#Writing Friday: Romanze in der Gelateria

|Werbung wg. Namensnennung und Verlinkung, unbezahlt|

Hier kommt ein neuer Beitrag zum #WRITING FRIDAY
von https://readbooksandfallinlove.com/category/meine-wochenaktionen/writing-friday/, den ich bei  https://kathakritzelt.com/ entdeckt habe. Heute lautet die Schreibaufgabe für mich: „Schreibe über eine Romanze in einer Gelateria“.

 

Ein Julitag. Nachmittags. 15.42 Uhr. Noch hockt die Hitze, die die Stadt in den letzten Tagen fest im Griff hatte, in Ecken und Winkeln. Ein heftiger Sommerregen lässt die Straßen dampfen und die Menschen sich ins Trockene flüchten. Auch Helene flüchtet. Nicht nur vor dem Regen übrigens.

Sie stürzt in die Gelateria „Dolce Vita“. Ein Glück. Ein kleiner, runder Tisch für zwei Personen ist frei. Dort, ganz hinten in der Ecke. „Du hast auf mich gewartet!“ Helene lächelt. Sie lässt ihre Büchertasche auf einen der beiden weißen Metallstühle mit dem karibikblauen Polster plumpsen. Sie streicht sich die nassen Haare aus dem Gesicht. Trocknet die feuchten Hände an ihrem roten Jeansrock ab. Sie zieht den zweiten Stuhl unter dem Tisch hervor. Setzt sich hin.
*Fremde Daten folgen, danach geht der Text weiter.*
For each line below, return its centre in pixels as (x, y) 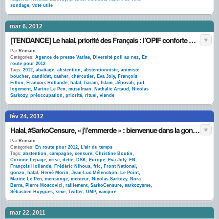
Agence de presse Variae (63, 57)
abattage (45, 70)
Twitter (76, 192)
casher (61, 76)
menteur (80, 179)
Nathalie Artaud (112, 89)
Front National (120, 166)
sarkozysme (138, 185)
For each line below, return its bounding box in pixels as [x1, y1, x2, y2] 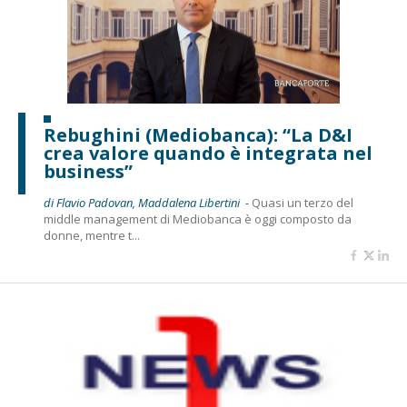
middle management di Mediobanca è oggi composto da [44, 211, 352, 227]
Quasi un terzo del [252, 194, 353, 211]
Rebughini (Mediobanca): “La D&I [44, 123, 352, 147]
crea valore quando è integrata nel [44, 141, 372, 165]
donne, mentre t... [44, 227, 140, 243]
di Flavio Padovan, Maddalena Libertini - [44, 194, 252, 211]
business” [44, 159, 133, 184]
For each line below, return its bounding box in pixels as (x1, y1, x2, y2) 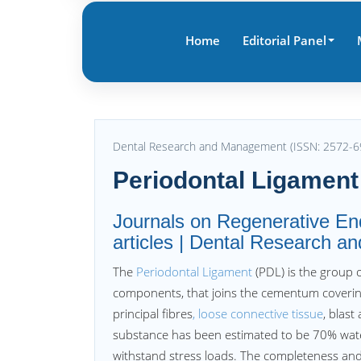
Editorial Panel (242, 32, 326, 48)
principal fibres (113, 305, 193, 322)
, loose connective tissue (193, 305, 323, 322)
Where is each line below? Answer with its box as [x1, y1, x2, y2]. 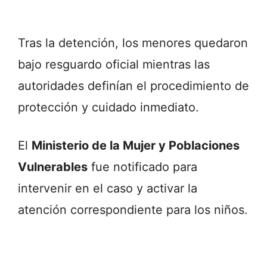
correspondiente [70, 203, 166, 218]
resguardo [45, 57, 105, 72]
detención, [58, 36, 122, 51]
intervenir [18, 181, 75, 196]
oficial [105, 57, 142, 72]
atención [18, 203, 70, 218]
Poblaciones [169, 138, 240, 153]
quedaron [194, 36, 248, 51]
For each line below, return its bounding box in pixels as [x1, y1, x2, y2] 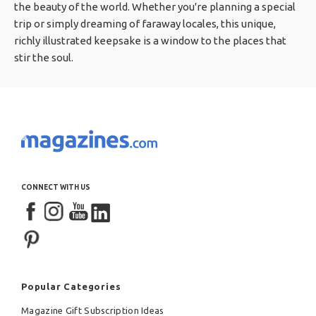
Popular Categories [21, 281, 121, 291]
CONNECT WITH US [21, 183, 90, 191]
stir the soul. [14, 51, 73, 63]
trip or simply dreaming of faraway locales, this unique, [14, 17, 276, 30]
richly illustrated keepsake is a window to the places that [14, 34, 286, 47]

Greift nach der Karte. „Ich nehme einen Erdbeerbecher, bitte“, bestellt sie gleich darauf bei dem jungen Kellner, der ihr freundlich zulächelt.
Sie wartet. Sofort steht ihr das Gespräch mit den Eltern wieder vor Augen. Sie sieht Mutters fest zusammengekniffenen Mund. Das war die einzige Antwort, die sie auf ihr „ich bin erwachsen, versteh das endlich!“, bekommen hat. Sie hört wieder ihren Vater „Kind, dass du uns das antust!“ sagen. Er sagte es in dem Ton, den sie ihr ganzes Leben lang schon hasst. „Dabei will ich doch nur endlich das tun, was meines ist!“, murmelt sie vor sich hin.
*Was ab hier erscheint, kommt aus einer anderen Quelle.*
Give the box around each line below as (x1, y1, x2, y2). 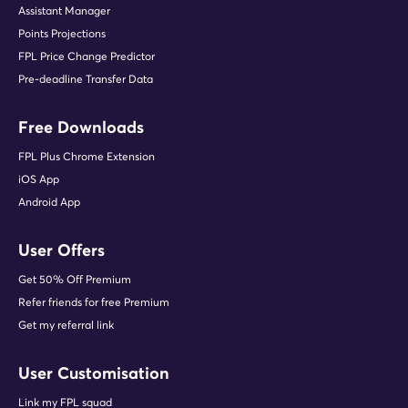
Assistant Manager (18, 4, 110, 18)
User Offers (18, 240, 105, 261)
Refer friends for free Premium (18, 295, 169, 310)
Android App (18, 195, 80, 209)
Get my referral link (18, 318, 114, 332)
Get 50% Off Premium (18, 272, 131, 287)
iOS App (18, 172, 59, 187)
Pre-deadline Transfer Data (18, 72, 153, 87)
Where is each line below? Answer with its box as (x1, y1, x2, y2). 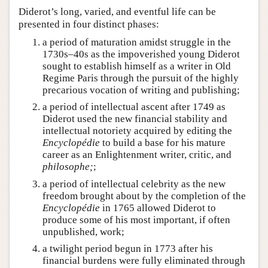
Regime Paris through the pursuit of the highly (42, 72, 239, 84)
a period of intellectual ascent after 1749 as (42, 101, 226, 113)
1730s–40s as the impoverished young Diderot (42, 48, 240, 60)
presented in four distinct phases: (19, 19, 159, 31)
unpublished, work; (42, 226, 124, 237)
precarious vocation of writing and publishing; (42, 84, 240, 96)
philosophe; (42, 161, 93, 173)
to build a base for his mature (100, 137, 226, 149)
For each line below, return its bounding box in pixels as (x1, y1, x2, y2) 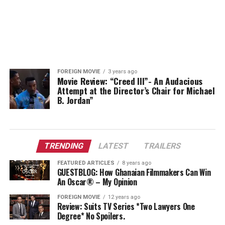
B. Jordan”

Helene reißt die Augen auf, als eine tiefe Stimme „Wie bitte? Was meinen Sie“ sagt. „Ich will nur wissen, ob ich mich zu Ihnen setzen kann? Es ist der einzige freie Platz“.
Ihr Gesicht wird heiß. Sie spürt, wie die Röte über den Hals bis hin zum Haaransatz steigt. „Ähm, nein, ja, doch, vielleicht, natürlich, ich meine …“
Ihr Gegenüber grinst. „Na, eindeutiger geht es kaum. Vielen Dank auch“. Und schon sitzt er neben ihr.
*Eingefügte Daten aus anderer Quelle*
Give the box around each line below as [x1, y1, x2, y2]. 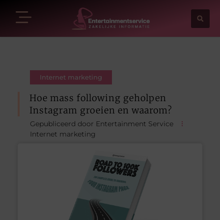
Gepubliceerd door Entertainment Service [29, 119, 173, 128]
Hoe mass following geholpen [29, 92, 166, 104]
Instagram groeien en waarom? [29, 104, 172, 116]
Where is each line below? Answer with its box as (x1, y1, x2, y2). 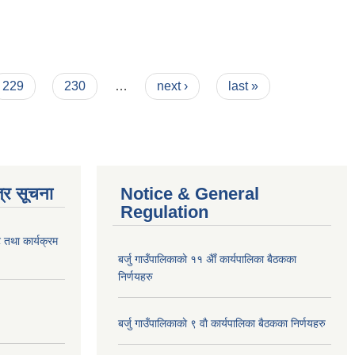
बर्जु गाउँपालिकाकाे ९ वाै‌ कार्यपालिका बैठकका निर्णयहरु (118, 317, 326, 330)
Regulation (120, 202, 208, 222)
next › (156, 79, 188, 93)
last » (228, 79, 259, 93)
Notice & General (120, 184, 259, 204)
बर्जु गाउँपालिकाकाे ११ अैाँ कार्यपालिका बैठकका (118, 253, 296, 265)

Helene traut ihren Augen nicht. Er ist es. Der Mann, den sie seit Wochen anhimmelt. Der Mann, dem sie jeden Morgen, wenn sie zur Galerie geht, begegnet. Und abends auf dem Heimweg. Auch im Park und beim Einkaufen hat sie ihn schon aus der Ferne gesehen. All ihre Gedanken kreisen um ihn. Tags, aber mehr noch nachts.
Sie schreckt hoch. „Entschuldigung, was haben Sie gesagt? Ich war in Gedanken“.
Er grinst. „Das habe ich bemerkt. „Bitte schön, Ihre Tasche!“ Helene greift danach. Stellt sie neben sich auf den Boden. Ihr Eisbecher kommt.
„Der sieht gut aus, ich will auch so einen!“, ruft er dem Kellner nach.
Helene greift zum Löffel. Weiß noch immer nicht, was sie sagen soll. Sie weiß noch nicht einmal, was sie sagen könnte oder wollte.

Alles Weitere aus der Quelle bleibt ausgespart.